Click here to hear the song that inspired my piece.


  1. Hi Cynthia,

    Might know you'd cheat by using song lyrics!! Just listened and quite like the beat (unusual for me!). Don't remember the 'squid's tentacled caress' but it's a good line. And it's a good poem too.

  2. This isn't too creepy. And one of the joys of the prompts is getting out of your usual poetry writing box to see what happens. This was good.


  3. I didn't think it is strange.

    Fight the absurd desire for life.
    Give in to loss, then finally you can be free."

    Sometimes I feel this way..

    Terma Rima: psychedelic pajamas

  4. Beautiful, Cynthia! Very nice!

    I enjoyed the music you linked to (which I was unfamiliar with). But what I was reminded of was from TS Eliot's The Waste Land, Section IV, "Death by Water."

    My favorite lines are:

    Dive, swim downward from all needs,
    To the cold call of whales
    and the squid's tentacled caress.

    Outstanding work, Cynthia!

  5. A little haunting, but worthy of several reads for the effect it has. There's a consistency in the tone and images that has all the hallmarks of a fine poem! I actually felt like I was participating in the gentle instructions, floating, submerged, then back again.

  6. I think that the ending worked really well - the idea of a song lyric was an interesting one - did you cut individual words or phrases?

  7. This IS eerie, simply because for the first time EVER in my life yesterday I encountered (and wrote from) the oldfashioned word "flotsam" and "jetsam"... wild!!! I enjoy the mysterious pacing of this poem and the rich, vivid images.

    Now, in case blog spot is still miffed at me... this is Julie Jordan Scott... commenting here.

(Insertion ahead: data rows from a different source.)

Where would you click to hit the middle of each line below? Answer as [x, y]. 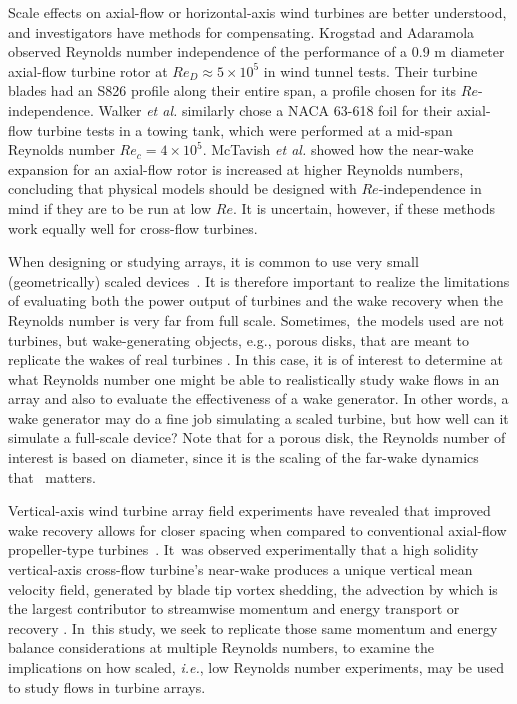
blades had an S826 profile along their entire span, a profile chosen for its [232, 90]
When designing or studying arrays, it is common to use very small [213, 261]
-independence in [430, 188]
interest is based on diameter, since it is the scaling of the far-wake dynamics [243, 457]
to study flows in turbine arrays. [107, 686]
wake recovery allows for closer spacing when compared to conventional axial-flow [257, 529]
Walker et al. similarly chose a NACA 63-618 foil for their [275, 109]
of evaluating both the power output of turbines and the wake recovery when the [255, 300]
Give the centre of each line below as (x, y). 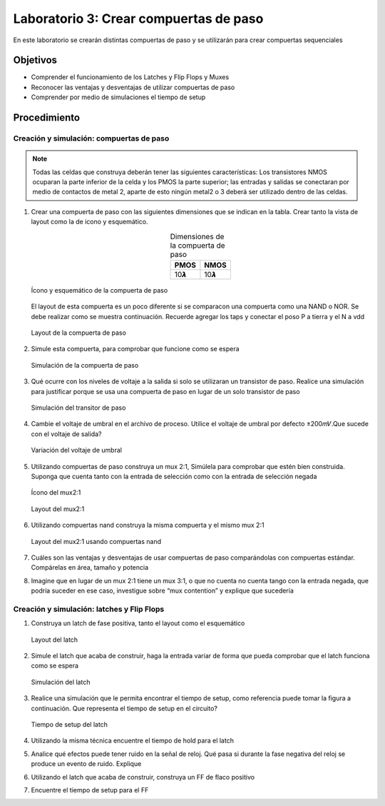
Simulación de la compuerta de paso (85, 365)
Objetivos (35, 60)
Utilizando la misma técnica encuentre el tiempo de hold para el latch (133, 741)
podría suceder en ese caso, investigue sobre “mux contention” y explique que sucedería (162, 591)
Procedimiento (47, 118)
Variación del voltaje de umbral (77, 450)
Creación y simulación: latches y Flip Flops (89, 609)
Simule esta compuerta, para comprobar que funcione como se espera (135, 349)
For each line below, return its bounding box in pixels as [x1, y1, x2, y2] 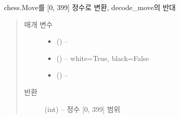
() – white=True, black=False [56, 52, 149, 63]
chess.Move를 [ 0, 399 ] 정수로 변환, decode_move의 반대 [4, 2, 176, 12]
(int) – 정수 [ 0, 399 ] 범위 [44, 103, 120, 114]
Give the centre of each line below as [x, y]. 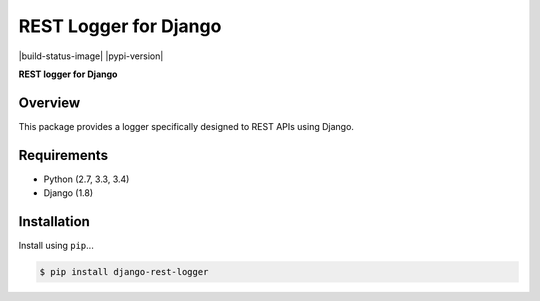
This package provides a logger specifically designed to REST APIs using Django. [186, 126]
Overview [49, 102]
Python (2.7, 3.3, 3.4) [86, 179]
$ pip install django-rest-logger [124, 272]
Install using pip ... [56, 246]
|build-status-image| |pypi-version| [91, 56]
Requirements [63, 155]
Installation [54, 221]
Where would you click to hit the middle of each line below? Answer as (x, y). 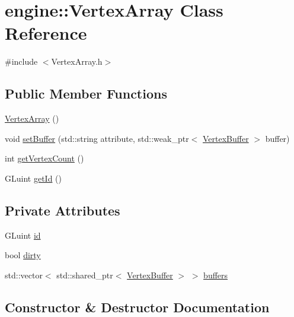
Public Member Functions (86, 93)
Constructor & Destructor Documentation (137, 307)
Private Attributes (63, 210)
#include (21, 61)
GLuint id (23, 235)
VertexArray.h (77, 61)
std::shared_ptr (85, 275)
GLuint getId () (33, 178)
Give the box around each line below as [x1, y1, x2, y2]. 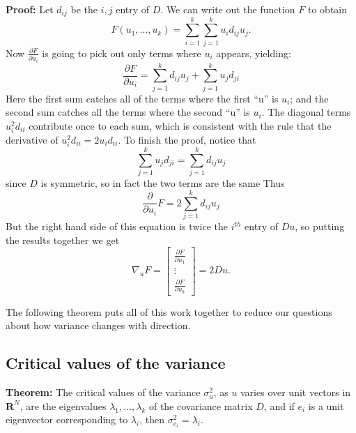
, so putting [295, 219, 345, 233]
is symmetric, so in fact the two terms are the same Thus [40, 176, 285, 190]
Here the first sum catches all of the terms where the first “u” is [6, 91, 279, 105]
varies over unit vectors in [240, 385, 351, 400]
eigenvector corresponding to [6, 412, 128, 427]
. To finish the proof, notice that [118, 132, 256, 146]
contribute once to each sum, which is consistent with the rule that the [29, 118, 332, 132]
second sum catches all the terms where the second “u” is [6, 105, 250, 119]
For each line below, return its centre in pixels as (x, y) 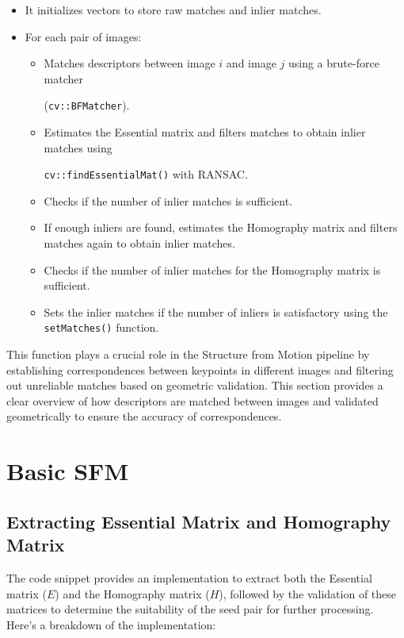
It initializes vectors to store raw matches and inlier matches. (173, 10)
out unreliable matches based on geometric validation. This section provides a (195, 385)
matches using (78, 147)
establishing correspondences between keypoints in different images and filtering (200, 369)
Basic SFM (67, 471)
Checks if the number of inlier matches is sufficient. (168, 200)
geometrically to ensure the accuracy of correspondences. (144, 416)
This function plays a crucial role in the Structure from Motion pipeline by (188, 354)

    My poem for this week may be found:


  8. I did not listen to the music I wanted your poem to be the song, and it is. I didn't find it creepy, I found it rather soothing. Almost hypnotic, a need to fill the tub and sink to the bottom just to see what is there. "Fighting the absurd desire for life," wow! I hear a poem in that line. Yes and, "to the cold call of whales." Poetry! Just great!

  9. You may have found the answer you were looking for. Step on the inner censor and let it flow like this more often. I really like "Scream to flotsam and to space,
    to midnight’s spinning stars."
    and "the cold call of whales"

  10. I like the downwards and id-like voyage of this; it really fits the chaotic and unpresuming nature of the assignment; the primitive sea and its creatures are a lot like a dream, or arbitrarily grouped words or phrases.

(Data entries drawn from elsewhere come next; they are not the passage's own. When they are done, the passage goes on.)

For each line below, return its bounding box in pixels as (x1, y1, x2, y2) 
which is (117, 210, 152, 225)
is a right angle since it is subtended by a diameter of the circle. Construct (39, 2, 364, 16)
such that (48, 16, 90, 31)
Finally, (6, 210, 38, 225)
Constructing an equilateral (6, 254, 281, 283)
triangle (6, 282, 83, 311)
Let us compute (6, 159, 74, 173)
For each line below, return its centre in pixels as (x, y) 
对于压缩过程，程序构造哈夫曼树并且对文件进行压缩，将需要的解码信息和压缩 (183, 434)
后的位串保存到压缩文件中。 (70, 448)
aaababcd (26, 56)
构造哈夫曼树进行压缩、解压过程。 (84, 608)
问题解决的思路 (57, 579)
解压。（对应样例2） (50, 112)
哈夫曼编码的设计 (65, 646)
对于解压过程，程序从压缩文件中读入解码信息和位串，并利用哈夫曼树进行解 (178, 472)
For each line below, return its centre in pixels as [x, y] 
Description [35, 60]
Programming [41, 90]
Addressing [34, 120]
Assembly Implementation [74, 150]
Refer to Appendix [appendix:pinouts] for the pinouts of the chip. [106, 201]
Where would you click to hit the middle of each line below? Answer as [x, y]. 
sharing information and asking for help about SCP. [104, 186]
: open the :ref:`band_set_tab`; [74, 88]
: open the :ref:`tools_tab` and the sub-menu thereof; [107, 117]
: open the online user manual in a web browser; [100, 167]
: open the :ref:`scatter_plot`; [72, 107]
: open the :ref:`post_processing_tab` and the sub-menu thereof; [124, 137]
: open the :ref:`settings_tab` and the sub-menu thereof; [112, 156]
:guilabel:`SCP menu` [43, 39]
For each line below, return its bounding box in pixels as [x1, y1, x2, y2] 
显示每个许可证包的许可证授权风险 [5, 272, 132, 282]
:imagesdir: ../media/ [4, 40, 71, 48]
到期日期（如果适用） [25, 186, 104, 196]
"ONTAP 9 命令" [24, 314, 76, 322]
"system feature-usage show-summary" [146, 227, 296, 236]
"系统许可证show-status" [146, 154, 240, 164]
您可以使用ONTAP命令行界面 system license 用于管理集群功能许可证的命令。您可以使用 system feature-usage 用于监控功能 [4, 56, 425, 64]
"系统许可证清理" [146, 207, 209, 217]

  11. The life journey captured in meditational lyrics. This flows and sings with dreamlike wonder/acceptance. Enjoyed!

  12. Not strange at all! A great idea to use song lyrics and it worked really well :)

  13. The poem you wrote is very relaxing Cynthia. The picture at the top helps the feeling of sinking and relaxing into it. I didn't find it eerie either. The song lyrics add to the overall success of the world you have created. A wonderful excursion. Thank you for sharing.

  14. I didn't play the music(too distracting from the words) but I loved the poem.
    I like..
    the cold call of whales and the squid's tentacled carress
    become one with the ocean
    as rain on the shore falls gently softly
    becoming one with the foam
    This is the first time in two years that I feel
    really homesick for the lighthouse and Byron Bay.

  15. The words are almost too seductive. Soothing but watch what they're saying. That's eerie.

    I guess if you know you're drowning this is what you might be thinking. I want to think on this one and maybe write a poem.

  16. Hard to believe this came from random words. I agree with Irene. This is very seductive and fluid, and if taken as metaphor, not eerie at all. The first line is one of my favorites.

  17. this is very good Cynthia...nicely done...thanks again for sharing

  18. I did find the poem unnerving (especially given the story about the boy), but powerful precisely because of that fact. The reader sinks down into the poem which relates the image of sinking, and the reader comes to the bottom just at the word "stop." You reached "deep" and found truth.